Autophagy is a degradative pathway playing a pivotal role in ensuring cellular homeostasis and stress response. On the last years we have demonstrated that the epithelial splice variant of fibroblast growth factor receptor 2 (FGFR2b) triggers both differentiation and autophagy, while the aberrant expression of the mesenchymal FGFR2c isoform in epithelial context induces impaired differentiation, EMT and tumorigenic features. More recently we found that FGFR2c also inhibit autophagy in human keratinocytes, impacting on the step of the autophagosome formation. In addition, silencing experiments of depletion of ESRP1, responsible for FGFR2 splicing and consequent FGFR2b expression, indicated that the altered splicing and the isoform switching from FGFR2b to FGFR2c underlie the inhibition of autophagy.
On the light of these recent evidences, in this project we plan: i) to identify the signaling pathways downstream FGFR2c responsible for the receptor-mediated inhibition of the autophagic process; ii) to establish if and how the repression of the autophagic process induced by FGFR2c play a role in receptor-mediated induction of EMT and tumorigenic features; iii) to look for possible key molecular hubs placed at the crossroad between autophagy and EMT. Our possible findings would significantly help to the identification of multiple molecular events regulating both the autophagic process and pathological EMT, contributing to the advancement of knowledge of the complex mechanisms leading to tumorigenesis.
This research project clearly represent the further advancement of our recent studies (proposed in Belleudi, ATENEO 2018), that have clarified the central role of FGFR2c, aberrantly expressed in epithelial context, in the induction of not only impaired differentiation, EMT and tumorigenic features (Ranieri et al., 2016; Ranieri et al., 2018), but also in the deregulation of autophagy (Nanni et al., submitted). Even if FGFR2c-mediated EMT and autophagy are under control by a complex network of signaling pathways only partially overlapping, the two processes probably share hub molecules whose identification will allow to modulate their negative interplay, shifting the balance towards a process or the other. Since we are recently working in dissecting and identifying FGFR2c oncogenic signaling driving EMT and tumorigenic features, in this proposal we plan to advance in knowledge of the negative crosstalk governing EMT and autophagy in cancer, identifying the signaling pathways underlying FGFR2c-mediated inhibition of autophagy and focusing our attention to the few molecular player that could be at the crossroad between the two processes.
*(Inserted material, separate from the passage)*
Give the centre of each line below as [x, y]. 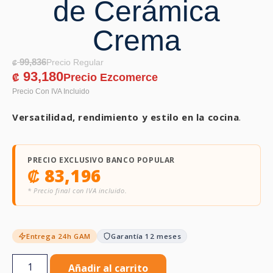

Even if a growing number of preclinical and early clinical data indicate that targeting FGFRs, through the use of non-selective or selective tyrosine kinase inhibitors, monoclonal antibodies and ligand traps, can be a very promising therapeutic strategy in cancer, especially if in combination with other agents, increasing evidences are also pointing to the variable effects of anti-FGFR cancer therapies, which exert in some clinical settings a low response efficacy and development of drug resistance. In fact, although some FGFR mutations are potential targets for monotherapy, others do not appear to be suitable biomarkers of response and need to be carefully evaluated and compared with other possible oncogenic drivers in each individual cancer type. Also The appearance of resistance to FGFR targeting, in particular, seems largely due to gatekeeper mutations in FGFR kinase domain, or to the activation of alternative receptor tyrosine kinases, which must be accurately taken into account. In this scenario, our research project could significantly help to the identification of multiple, molecular hubs at the crossroad between autophagy and EMT, contributing to the advancement of knowledge of the complex molecular events leading to tumorigenesis and enabling to characterize new biomarkers and targets for innovative personalized prognostic and diagnostic tools as well as therapeutic strategies to revert the early steps of cancerogenesis or to overcome the acquired drug resistance. Therefore, thanks to their possible clinical applications, our studies could have a relevant impact for solution of social, economic and public health problems related to the most innovative management of neoplastic diseases as requested by the more recent guidelines in precision oncology.